- Stronger than expected UK growth boosted the pound and weakened the dollar, which made the majority of FTSE 100's overseas earners less appealing to investors.

The FTSE 100 fell 1.1% to 7,444.76 as the pound moved 0.9% higher against the dollar at $1.325.

Brent crude oil was broadly unmoved at $58.31 per barrel. Copper and gold cheapened 0.5% to $3.17 per pound and 0.3% to $1,271 per ounce.

The mining sector and utility stocks were among the casualties, led lower by Antofagasta (ANTO) and SSE (SSE), down 4.3% to 986p and 2.7% to £13.48.

The UK economy grew by 0.4% between July and September, up from 0.3% growth in the previous quarter, according to the Office for National Statistics.

Elsewhere, Lloyds (LLOY) kicked off results in the banking sector. It reported a better than anticipated 9% jump in third quarter underlying pre-tax profit, driven by a decline in one-off costs and misconduct charges.

The shares retreated 1.5% to 66.3p as investors didn't like comment from Lloyds on increasing pressure from regulators regarding the amount of capital it needs to hold.


In the US, the markets took a turn for the worse as investors reacted to the latest results.

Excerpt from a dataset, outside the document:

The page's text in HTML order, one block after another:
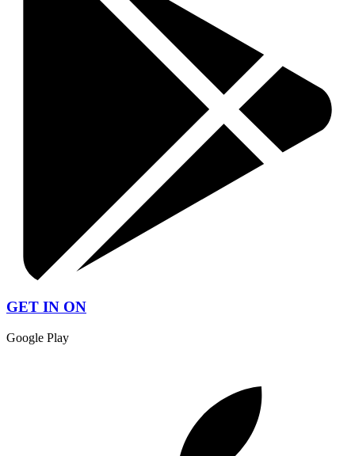
GET IN ON
Google Play
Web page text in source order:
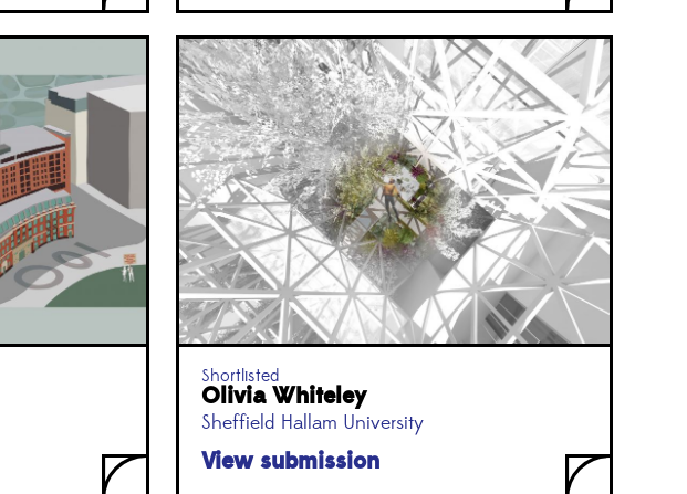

Restaurant chain Chipotle plummeted 14.8% on lower than anticipated sales and less store openings in 2018, which helped drive the S&P 500 0.5% lower to 2,555 on Wednesday.

Big Mac seller McDonald's was one of the biggest risers on the Dow Jones on stronger sales in its established restaurants. This sparked a 1% jump in the shares and helped limit losses for the index to 0.3% at 23,367.


Pharma giant GlaxoSmithKline (GSK) reported sales for its asthma products Seretide/Advair continued to fall in the three months to 30 September, while revenue growth in its vaccines division was flat. Investors were disappointed with the results released at midday, causing the shares to drop 5.5% to £14.29.

Electrical power generation firm Drax (DRX) agreed to sell wood pellets distributor Billington Bioenergy to Aggregated Micro Power Holdings for £2m. The stock slumped 3.9% to 275.8p.

Copper producer Antofagasta struggled on weaker than expected guidance for 2018.

Metro Bank (MTRO) dipped 0.9% to £36.09 despite strong results as the company reported a 77% increase in third quarter profit, driven by higher lending and deposit volumes.

Retail bank Virgin Money (VM.) confirmed press speculation that it was talking to Irene Dorner to potentially appoint her as chairman. Its shares were flat at 297.4p.

Cigarette seller British American Tobacco (BATS) highlighted a currency tailwind of 5.5% on its earnings per share and said it would update analysts and investors today at a special event on its next generation products.


Motor retailer Pendragon (PDG) accelerated 5.4% to 23.4p after chief executive Trevor Finn hiked his stake by buying £445,000 and non-executive chairman Chris Chambers bought £117,249 of shares. Both took action following Monday's profit warning.

Photobooth operator Photo-Me International (PHTM) failed to click with the market despite sales rising 11.2% in the five months to 30 September. Its shares only managed to rise 2.2% to 175p perhaps because analysts didn't see any reason to upgrade their earnings forecasts.

On AIM, cyber security firm Defenx (DFX) warned it was expecting a full year loss due to a delay in a small number of high value contracts. Over two-fifths of the company's value was wiped off, leaving the share price struggling at 53p.

Elsewhere, regulatory reporting solutions provider Lombard Risk Management (LRM) also had a tough time after its pre-tax losses widened on a challenging first half. Sales in the half year to 30 September were down 16.4% to £12.7m after a temporary drop in services revenue and delays in contract signings, causing the stock to crash 31.4% to 7.3p.